Les Elsevier, imprimeurs
hollandais du XVIIe siècle, se sont rendus célèbres
par la beauté des éditions qu'ils ont publiées
et qui sont encore recherchées et payées fort cher par
les amateurs.
Leur véritable nom était Elsevier ou Elzevier, comme
on le lit en tête de la plupart de leurs éditions françaises
; mais, dans les éditions latines, suivant la méthode
usitée à cette époque, ils le latinisaient et l'écrivaient
Elzevirius ; de là vient qu'on les a longtemps appelés
et qu'on les appelle encore quelquefois Elzevir.
Louis Ier
Elsevier (1540-1617)
Louis Ier Elsevier
est celui qui ouvre la carrière où ses descendants devaient
acquérir une si grande renommée. Il ne paraît pas
néanmoins avoir exercé la profession d'imprimeur.
Né à Louvain, vers 1540, il y fut relieur, et alla, en
1580, s'établir libraire à Leyde : mais il avait des boutiques
ou des correspondants à Francfort, à Dordrecht, à
Paris, etc. ; car son nom se lit sur des ouvrages imprimés dans
ces villes.
Il adopta pour marque typographique un aigle sur un cippe, tenant dans
ses griffes un faisceau de sept flèches, avec cette devise autour
: Concordia res parvae crescunt (les petites choses s'accroissent
par la concorde). C'étaient les armes des provinces unies de
la Hollande, qui venaient de se soustraire à la domination de.
l'Espagne.
Quant au blason nobiliaire dont quelques Elsevier ont fait usage, c'était,
dit-on, celui d'une famille française De Verbois ou De Verdun,
à laquelle appartenait Mayke Duverdyn, femme de Louis Elsevier.

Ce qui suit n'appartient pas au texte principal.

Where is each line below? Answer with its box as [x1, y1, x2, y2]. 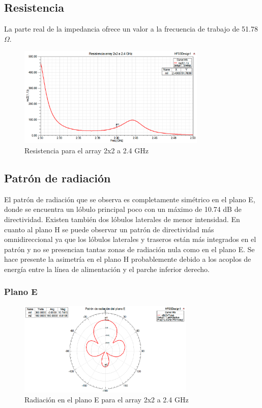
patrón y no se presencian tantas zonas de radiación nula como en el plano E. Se [4, 243, 255, 254]
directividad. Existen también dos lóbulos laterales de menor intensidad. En [4, 214, 240, 224]
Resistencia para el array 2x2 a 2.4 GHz [24, 145, 149, 156]
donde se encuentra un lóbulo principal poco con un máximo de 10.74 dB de [4, 204, 242, 214]
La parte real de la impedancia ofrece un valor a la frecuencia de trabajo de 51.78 [4, 23, 258, 34]
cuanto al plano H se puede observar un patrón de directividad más [4, 224, 214, 234]
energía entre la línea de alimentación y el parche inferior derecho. [4, 263, 210, 274]
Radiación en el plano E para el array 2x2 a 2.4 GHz [24, 394, 189, 405]
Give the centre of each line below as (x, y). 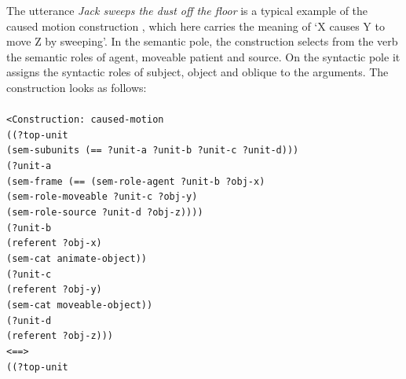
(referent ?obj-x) (54, 243)
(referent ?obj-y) (54, 290)
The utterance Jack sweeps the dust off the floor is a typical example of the (187, 10)
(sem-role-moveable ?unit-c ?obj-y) (102, 197)
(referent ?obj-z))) (60, 336)
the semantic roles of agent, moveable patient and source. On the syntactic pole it (203, 56)
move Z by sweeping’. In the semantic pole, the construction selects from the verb (202, 41)
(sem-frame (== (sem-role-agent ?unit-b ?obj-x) (136, 181)
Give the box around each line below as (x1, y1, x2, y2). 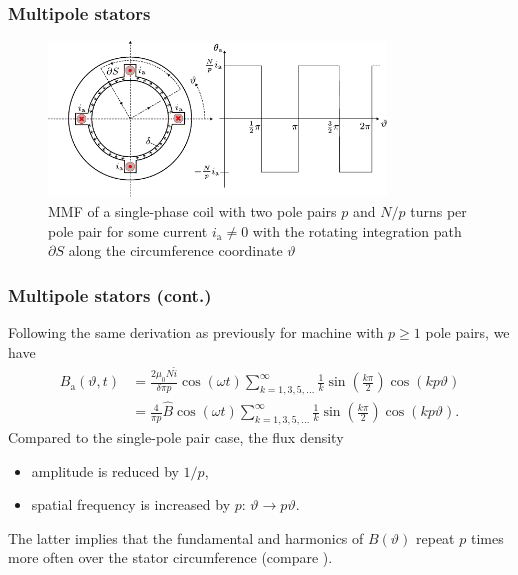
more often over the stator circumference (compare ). (8, 547, 333, 568)
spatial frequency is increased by (31, 494, 231, 515)
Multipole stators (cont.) (8, 282, 212, 307)
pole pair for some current (48, 220, 208, 241)
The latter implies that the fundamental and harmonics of (8, 527, 364, 548)
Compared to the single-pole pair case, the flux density (8, 426, 344, 447)
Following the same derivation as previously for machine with (8, 322, 384, 343)
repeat (416, 527, 455, 548)
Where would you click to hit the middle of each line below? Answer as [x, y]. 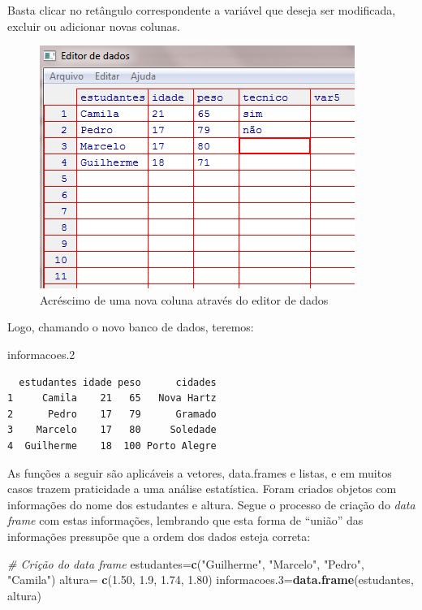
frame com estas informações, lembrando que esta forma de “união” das [185, 520]
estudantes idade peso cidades [118, 382]
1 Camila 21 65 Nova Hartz [112, 398]
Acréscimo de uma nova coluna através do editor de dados [184, 299]
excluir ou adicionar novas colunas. [94, 26]
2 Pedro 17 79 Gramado [112, 414]
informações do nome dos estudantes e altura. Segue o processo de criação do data [211, 504]
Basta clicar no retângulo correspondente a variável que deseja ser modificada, [202, 10]
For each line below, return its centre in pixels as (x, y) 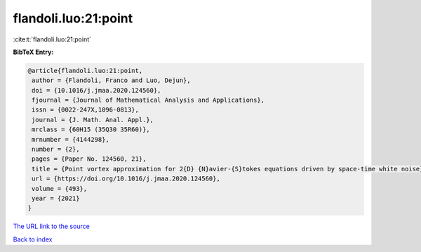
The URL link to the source (52, 226)
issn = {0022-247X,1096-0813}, (86, 110)
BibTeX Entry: (33, 52)
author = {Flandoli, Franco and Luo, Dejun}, (111, 80)
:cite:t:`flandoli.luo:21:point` (52, 39)
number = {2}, (56, 150)
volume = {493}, (60, 188)
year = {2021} (56, 198)
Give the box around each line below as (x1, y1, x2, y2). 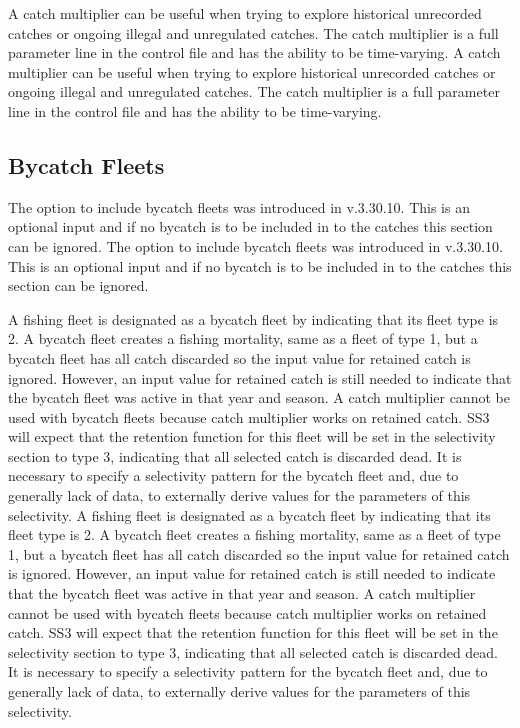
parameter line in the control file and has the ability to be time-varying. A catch (8, 42, 501, 63)
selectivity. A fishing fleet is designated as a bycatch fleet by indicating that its (8, 504, 491, 525)
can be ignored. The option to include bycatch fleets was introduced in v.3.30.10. (8, 235, 503, 256)
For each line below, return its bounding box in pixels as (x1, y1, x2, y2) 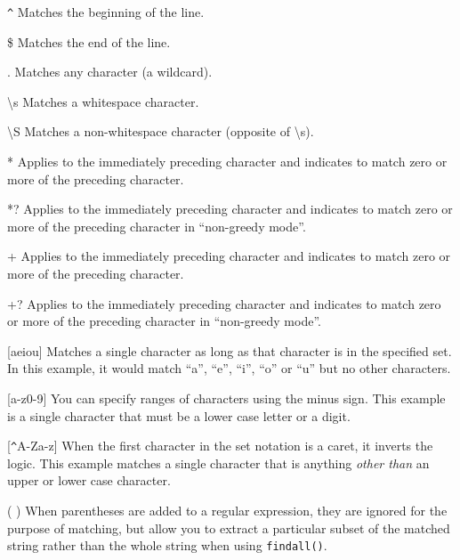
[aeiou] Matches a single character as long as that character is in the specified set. (7, 341, 452, 360)
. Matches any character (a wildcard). (7, 62, 213, 81)
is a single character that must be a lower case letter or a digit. (7, 406, 351, 425)
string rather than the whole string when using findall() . (7, 536, 327, 555)
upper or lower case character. (7, 471, 171, 490)
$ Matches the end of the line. (7, 32, 171, 51)
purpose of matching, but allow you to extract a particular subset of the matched (7, 518, 450, 537)
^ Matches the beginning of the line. (7, 3, 205, 20)
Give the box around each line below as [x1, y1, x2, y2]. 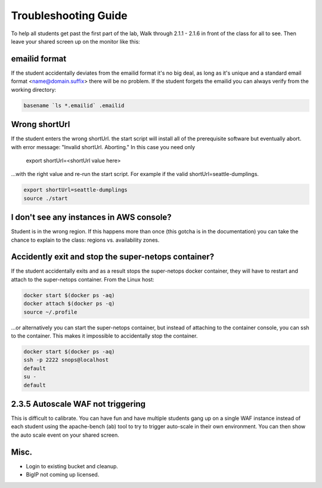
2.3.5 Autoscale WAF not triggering [11, 399, 146, 409]
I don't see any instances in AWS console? [11, 212, 172, 223]
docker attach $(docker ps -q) [23, 300, 116, 307]
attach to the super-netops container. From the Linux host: [11, 276, 154, 283]
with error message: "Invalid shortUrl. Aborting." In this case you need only [11, 143, 196, 150]
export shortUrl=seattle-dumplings [23, 187, 128, 193]
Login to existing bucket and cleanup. [26, 462, 119, 470]
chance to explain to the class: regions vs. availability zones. [11, 236, 160, 243]
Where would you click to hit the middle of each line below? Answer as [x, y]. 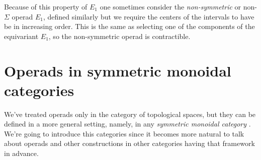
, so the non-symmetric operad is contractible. [119, 36]
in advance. [21, 153]
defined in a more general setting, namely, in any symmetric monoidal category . [127, 124]
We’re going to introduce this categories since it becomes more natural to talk [124, 133]
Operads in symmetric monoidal [118, 70]
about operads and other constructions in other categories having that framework [129, 143]
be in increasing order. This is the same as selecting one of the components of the [129, 26]
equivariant [21, 36]
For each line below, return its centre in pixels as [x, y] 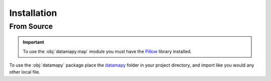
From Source [31, 26]
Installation [33, 13]
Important [34, 42]
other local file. [25, 72]
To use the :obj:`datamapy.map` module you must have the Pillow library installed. [107, 51]

Des sept fils de Louis, qui mourut le 4 février 1617, cinq suivirent
la profession de leur père : Matthys ou Mathieu, Louis II, Gilles
(Aegidius), Joost (Josse ou Juste), Bonaventure (1).
- Mathieu, mort le 6 décembre 1640, laisse trois fils : Abraham,
Isaac et Jacob.
Isaac, second fils (le Mathieu, est le premier des Elsevier qui exerça
la typographie. Il imprima à Leyde, en 1617, in-8° ouvrages
de l'empereur Constantin Porphyrogénète, édité
par Meursius.
Abraham et Bonaventure
Elsevier
Abraham et Bonaventure s'associèrent
comme imprimeurs en 1626, et leur société dura vingt-six
ans, c'est-à-dire jusqu'à leur mort; car Abraham mourut
le 14 août 1652, et son oncle ne lui survécut pas d'une
année.
Ce sont les deux plus célèbres typographes de la famille
des Elsevier ; ils ont imprimé à eux seuls
plus que tous les autres ensemble. Les belles et nombreuses éditions
sorties de leurs presses ont attaché à leur nom une gloire
impérissable. Ils étaient en correspondance avec tous
les savants de cette époque. Balzac leur écrivit une lettre
très-flatteuse à l'occasion de la dédicace qu'ils
lui avaient faite à lui-même d'une édition de ses
oeuvres (1651). Néanmoins, d'autres écrivains célèbres
se sont plaints de leur cupidité : Heinsius, dans une lettre
à Gronovius (1643), les appelle homines avari.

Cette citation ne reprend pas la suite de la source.